From the listing below, copy only the lines running from the line that contains "personal injury claim" to the line that contains "when pursuing a claim.", both included.
══ Records shown
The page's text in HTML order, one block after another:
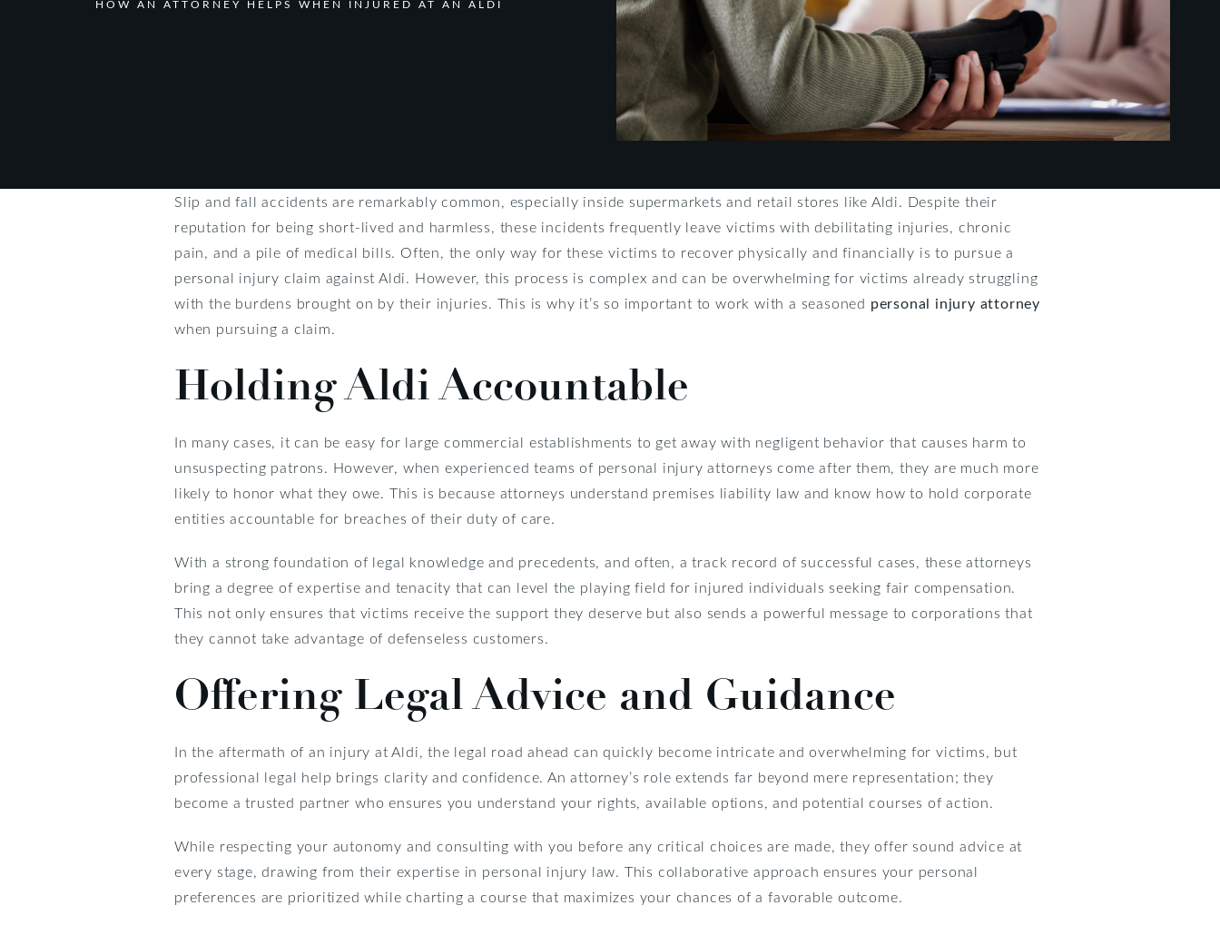
HOW AN ATTORNEY HELPS WHEN INJURED AT AN ALDI
Slip and fall accidents are remarkably common, especially inside supermarkets and retail stores like Aldi. Despite their
reputation for being short-lived and harmless, these incidents frequently leave victims with debilitating injuries, chronic
pain, and a pile of medical bills. Often, the only way for these victims to recover physically and financially is to pursue a
personal injury claim against Aldi. However, this process is complex and can be overwhelming for victims already struggling
with the burdens brought on by their injuries. This is why it’s so important to work with a seasoned personal injury attorney
when pursuing a claim.
Holding Aldi Accountable
In many cases, it can be easy for large commercial establishments to get away with negligent behavior that causes harm to
unsuspecting patrons. However, when experienced teams of personal injury attorneys come after them, they are much more
likely to honor what they owe. This is because attorneys understand premises liability law and know how to hold corporate
entities accountable for breaches of their duty of care.
With a strong foundation of legal knowledge and precedents, and often, a track record of successful cases, these attorneys
bring a degree of expertise and tenacity that can level the playing field for injured individuals seeking fair compensation.
This not only ensures that victims receive the support they deserve but also sends a powerful message to corporations that
they cannot take advantage of defenseless customers.
Offering Legal Advice and Guidance
In the aftermath of an injury at Aldi, the legal road ahead can quickly become intricate and overwhelming for victims, but
professional legal help brings clarity and confidence. An attorney’s role extends far beyond mere representation; they
become a trusted partner who ensures you understand your rights, available options, and potential courses of action.
While respecting your autonomy and consulting with you before any critical choices are made, they offer sound advice at
every stage, drawing from their expertise in personal injury law. This collaborative approach ensures your personal
preferences are prioritized while charting a course that maximizes your chances of a favorable outcome.
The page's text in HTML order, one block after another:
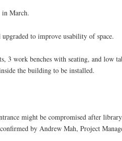
March.
to improve usability of space.
work benches with seating, and low
the building to be installed.
might be compromised after
by Andrew Mah, Project
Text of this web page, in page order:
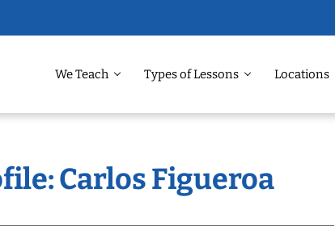
We Teach Types of Lessons Locations
Carlos Figueroa
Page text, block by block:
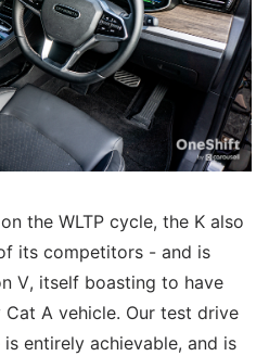
the WLTP cycle, the K also
its competitors - and is
V, itself boasting to have
A vehicle. Our test drive
entirely achievable, and is
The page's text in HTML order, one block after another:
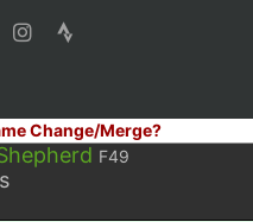
Change/Merge?
F49
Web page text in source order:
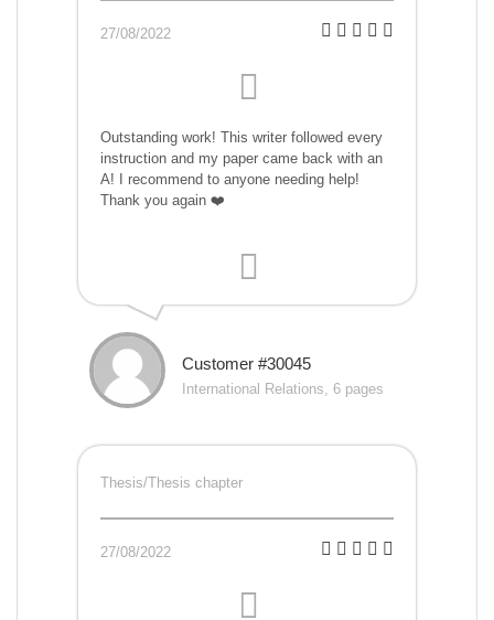
27/08/2022
Outstanding work! This writer followed every
instruction and my paper came back with an
A! I recommend to anyone needing help!
Thank you again ❤️
Customer #30045
International Relations, 6 pages
Thesis/Thesis chapter
27/08/2022
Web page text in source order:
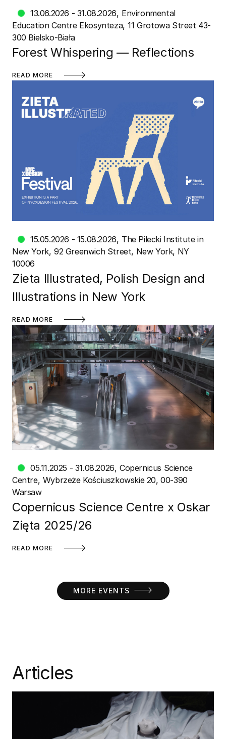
════
#### Finished exercise
personal injury claim against Aldi. However, this process is complex and can be overwhelming for victims already struggling
with the burdens brought on by their injuries. This is why it’s so important to work with a seasoned personal injury attorney
when pursuing a claim.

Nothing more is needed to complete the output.